### [Work order]
Work through the listing below and count the lines that hold "devices". Answer with the number alone.

### [Excerpted data]
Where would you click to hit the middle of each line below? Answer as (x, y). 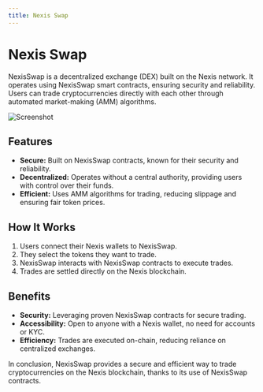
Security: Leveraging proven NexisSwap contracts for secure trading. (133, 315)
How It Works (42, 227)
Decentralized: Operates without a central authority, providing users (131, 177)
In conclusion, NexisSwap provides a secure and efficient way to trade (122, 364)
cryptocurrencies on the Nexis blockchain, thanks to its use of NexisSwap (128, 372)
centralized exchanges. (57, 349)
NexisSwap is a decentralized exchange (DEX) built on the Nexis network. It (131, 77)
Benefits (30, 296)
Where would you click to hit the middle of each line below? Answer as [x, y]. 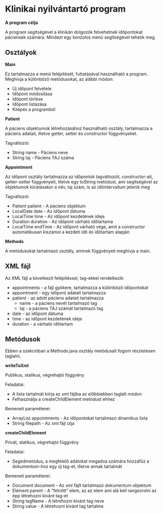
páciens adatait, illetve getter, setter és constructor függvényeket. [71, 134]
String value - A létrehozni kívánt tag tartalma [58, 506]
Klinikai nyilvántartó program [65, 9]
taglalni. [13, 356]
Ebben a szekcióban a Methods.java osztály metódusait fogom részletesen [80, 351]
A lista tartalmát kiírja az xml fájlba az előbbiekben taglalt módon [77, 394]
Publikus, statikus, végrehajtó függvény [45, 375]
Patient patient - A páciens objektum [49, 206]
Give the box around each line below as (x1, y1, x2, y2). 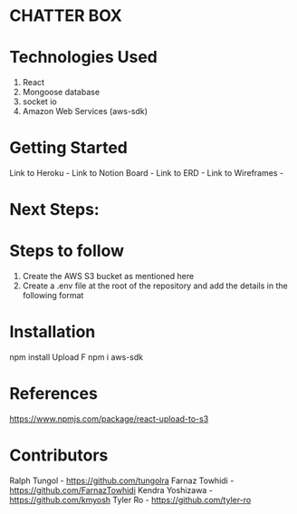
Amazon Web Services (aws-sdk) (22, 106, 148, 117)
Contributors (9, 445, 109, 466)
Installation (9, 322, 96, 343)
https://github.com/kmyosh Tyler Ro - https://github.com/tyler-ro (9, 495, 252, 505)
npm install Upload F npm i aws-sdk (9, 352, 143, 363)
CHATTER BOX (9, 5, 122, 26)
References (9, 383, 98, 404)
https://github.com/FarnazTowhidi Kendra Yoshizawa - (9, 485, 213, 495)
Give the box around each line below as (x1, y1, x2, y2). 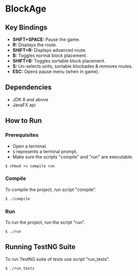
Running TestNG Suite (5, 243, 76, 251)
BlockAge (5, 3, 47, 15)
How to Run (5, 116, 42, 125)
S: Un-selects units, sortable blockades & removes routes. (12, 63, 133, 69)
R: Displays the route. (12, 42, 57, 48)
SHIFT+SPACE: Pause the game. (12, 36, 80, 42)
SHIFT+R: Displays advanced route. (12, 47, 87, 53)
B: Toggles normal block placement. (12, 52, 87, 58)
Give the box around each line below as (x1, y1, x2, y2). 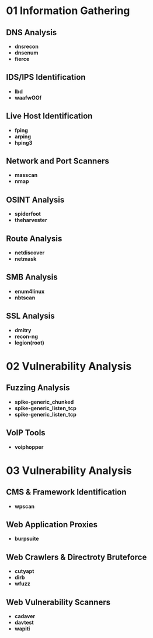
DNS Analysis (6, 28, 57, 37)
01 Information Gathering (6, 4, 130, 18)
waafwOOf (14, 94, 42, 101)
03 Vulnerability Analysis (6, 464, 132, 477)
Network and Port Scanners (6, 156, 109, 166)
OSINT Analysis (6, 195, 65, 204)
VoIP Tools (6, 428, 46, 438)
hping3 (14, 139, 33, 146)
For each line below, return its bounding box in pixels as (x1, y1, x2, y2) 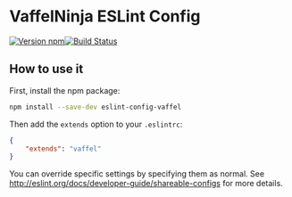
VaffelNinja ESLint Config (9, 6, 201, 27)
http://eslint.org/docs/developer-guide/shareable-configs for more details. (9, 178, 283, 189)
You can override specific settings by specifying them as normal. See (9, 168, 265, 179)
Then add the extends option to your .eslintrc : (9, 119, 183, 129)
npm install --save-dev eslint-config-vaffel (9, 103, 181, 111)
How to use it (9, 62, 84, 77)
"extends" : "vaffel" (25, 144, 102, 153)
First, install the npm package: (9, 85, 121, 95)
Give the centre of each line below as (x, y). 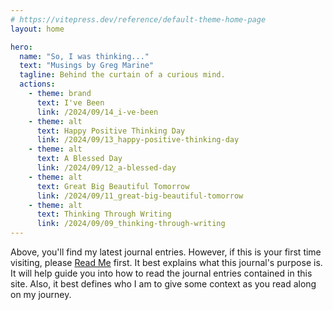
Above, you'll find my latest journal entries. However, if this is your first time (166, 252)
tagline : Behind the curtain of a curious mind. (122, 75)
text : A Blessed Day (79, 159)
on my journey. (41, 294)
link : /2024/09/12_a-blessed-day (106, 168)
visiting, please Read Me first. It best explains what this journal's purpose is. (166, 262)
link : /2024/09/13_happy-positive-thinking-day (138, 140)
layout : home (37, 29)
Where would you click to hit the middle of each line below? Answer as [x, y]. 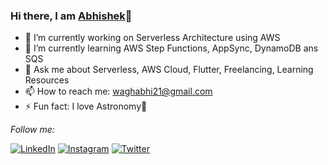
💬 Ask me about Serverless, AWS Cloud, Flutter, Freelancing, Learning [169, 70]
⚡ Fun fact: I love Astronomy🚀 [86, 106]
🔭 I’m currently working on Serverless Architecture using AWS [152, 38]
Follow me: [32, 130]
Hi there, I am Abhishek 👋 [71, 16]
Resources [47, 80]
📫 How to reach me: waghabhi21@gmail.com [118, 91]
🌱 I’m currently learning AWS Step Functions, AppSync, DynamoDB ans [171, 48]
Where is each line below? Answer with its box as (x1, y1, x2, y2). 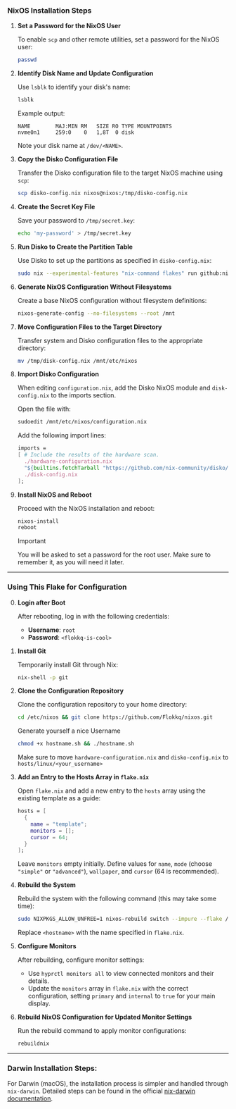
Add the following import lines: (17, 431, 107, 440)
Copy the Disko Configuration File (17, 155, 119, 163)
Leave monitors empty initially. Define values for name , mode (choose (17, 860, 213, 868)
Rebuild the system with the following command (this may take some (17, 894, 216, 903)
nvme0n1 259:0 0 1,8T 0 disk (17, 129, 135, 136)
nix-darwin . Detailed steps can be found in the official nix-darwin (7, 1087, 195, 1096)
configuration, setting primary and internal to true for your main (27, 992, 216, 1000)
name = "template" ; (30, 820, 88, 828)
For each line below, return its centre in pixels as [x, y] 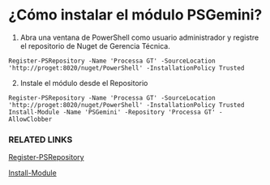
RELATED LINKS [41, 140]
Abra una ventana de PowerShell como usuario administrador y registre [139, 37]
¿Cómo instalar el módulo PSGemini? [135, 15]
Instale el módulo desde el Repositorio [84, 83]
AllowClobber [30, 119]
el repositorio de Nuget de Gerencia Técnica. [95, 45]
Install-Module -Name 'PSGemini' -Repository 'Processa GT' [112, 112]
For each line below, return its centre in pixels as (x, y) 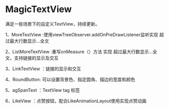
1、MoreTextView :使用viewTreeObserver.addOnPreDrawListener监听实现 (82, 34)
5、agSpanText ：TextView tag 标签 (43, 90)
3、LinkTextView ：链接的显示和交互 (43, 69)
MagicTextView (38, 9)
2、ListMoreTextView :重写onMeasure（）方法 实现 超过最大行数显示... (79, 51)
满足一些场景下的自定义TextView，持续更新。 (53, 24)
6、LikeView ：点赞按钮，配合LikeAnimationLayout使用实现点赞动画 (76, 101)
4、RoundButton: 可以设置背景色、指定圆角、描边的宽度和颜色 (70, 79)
...
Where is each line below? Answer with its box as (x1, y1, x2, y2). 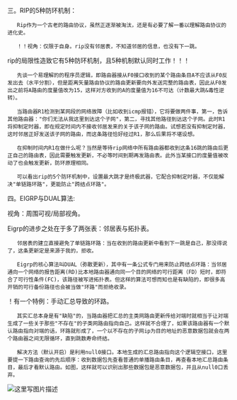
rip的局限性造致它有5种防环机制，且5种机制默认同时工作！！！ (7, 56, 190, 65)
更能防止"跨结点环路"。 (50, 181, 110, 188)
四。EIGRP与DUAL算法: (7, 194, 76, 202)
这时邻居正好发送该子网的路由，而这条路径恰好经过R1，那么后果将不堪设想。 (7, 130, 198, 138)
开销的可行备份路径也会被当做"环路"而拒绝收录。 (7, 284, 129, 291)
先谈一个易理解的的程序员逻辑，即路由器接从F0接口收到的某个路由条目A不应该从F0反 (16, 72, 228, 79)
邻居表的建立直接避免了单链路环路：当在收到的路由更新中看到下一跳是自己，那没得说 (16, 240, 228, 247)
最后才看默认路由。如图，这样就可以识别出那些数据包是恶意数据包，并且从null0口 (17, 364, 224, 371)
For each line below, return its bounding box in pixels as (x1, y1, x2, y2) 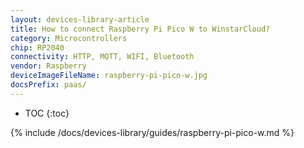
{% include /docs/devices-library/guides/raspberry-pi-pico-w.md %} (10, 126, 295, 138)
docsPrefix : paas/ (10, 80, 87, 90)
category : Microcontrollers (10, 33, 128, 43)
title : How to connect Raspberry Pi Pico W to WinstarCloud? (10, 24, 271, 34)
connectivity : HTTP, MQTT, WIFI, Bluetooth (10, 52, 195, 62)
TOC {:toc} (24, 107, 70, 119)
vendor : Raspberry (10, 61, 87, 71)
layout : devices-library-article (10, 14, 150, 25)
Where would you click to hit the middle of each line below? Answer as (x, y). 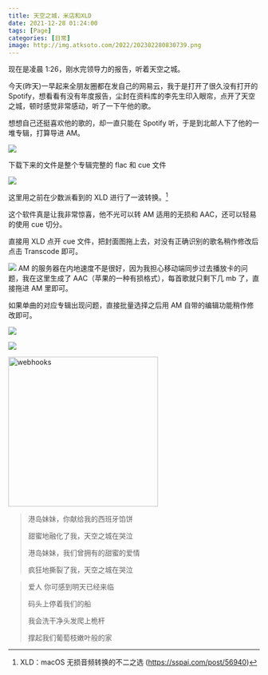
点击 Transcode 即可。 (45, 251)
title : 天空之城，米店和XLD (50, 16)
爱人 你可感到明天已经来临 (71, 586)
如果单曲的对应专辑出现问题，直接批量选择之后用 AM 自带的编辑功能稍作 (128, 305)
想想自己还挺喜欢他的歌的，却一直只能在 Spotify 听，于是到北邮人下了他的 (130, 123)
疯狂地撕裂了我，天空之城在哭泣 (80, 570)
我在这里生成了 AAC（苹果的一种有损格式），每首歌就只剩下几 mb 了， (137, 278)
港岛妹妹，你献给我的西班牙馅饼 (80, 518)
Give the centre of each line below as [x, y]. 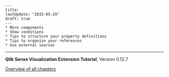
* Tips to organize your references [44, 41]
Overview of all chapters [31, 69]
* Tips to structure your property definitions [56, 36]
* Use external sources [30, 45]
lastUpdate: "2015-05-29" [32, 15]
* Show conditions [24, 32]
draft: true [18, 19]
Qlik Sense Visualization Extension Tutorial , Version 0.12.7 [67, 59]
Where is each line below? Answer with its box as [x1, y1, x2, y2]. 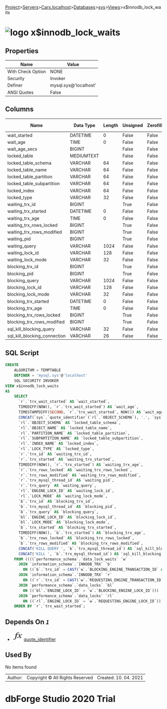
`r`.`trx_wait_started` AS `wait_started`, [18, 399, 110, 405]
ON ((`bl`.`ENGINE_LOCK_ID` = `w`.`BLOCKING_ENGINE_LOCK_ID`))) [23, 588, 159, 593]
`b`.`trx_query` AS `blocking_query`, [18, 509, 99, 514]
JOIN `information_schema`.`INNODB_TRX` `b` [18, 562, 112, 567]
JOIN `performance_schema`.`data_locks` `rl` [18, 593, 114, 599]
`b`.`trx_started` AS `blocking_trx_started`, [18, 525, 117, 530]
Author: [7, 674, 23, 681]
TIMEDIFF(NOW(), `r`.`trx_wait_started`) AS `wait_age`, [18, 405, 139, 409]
...
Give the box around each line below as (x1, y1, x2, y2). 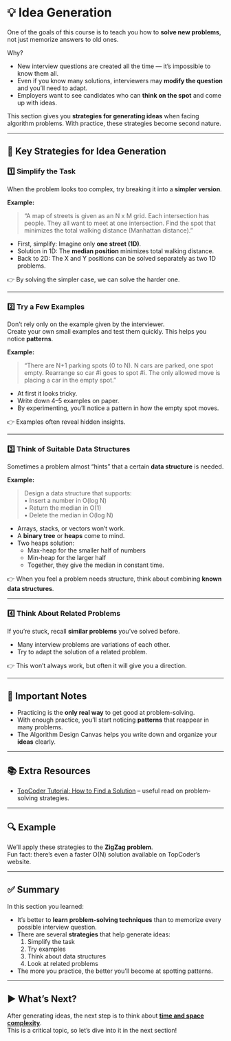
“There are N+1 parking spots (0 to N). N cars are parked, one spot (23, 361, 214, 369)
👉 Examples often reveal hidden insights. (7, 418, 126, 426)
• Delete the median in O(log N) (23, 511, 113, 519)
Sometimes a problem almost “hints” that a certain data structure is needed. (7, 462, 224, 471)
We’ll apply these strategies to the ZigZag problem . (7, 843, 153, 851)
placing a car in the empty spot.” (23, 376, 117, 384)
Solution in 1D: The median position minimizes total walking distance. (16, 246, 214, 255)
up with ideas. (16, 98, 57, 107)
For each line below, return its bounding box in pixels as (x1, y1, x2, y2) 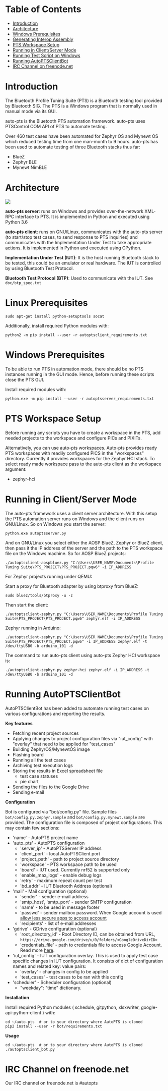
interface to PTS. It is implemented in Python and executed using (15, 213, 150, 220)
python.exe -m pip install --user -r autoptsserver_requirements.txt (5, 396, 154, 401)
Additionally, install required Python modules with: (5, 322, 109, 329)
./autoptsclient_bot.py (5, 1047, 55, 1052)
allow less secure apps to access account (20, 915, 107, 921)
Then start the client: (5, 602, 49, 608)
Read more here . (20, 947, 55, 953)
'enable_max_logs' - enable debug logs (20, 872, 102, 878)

### [Answer space]
2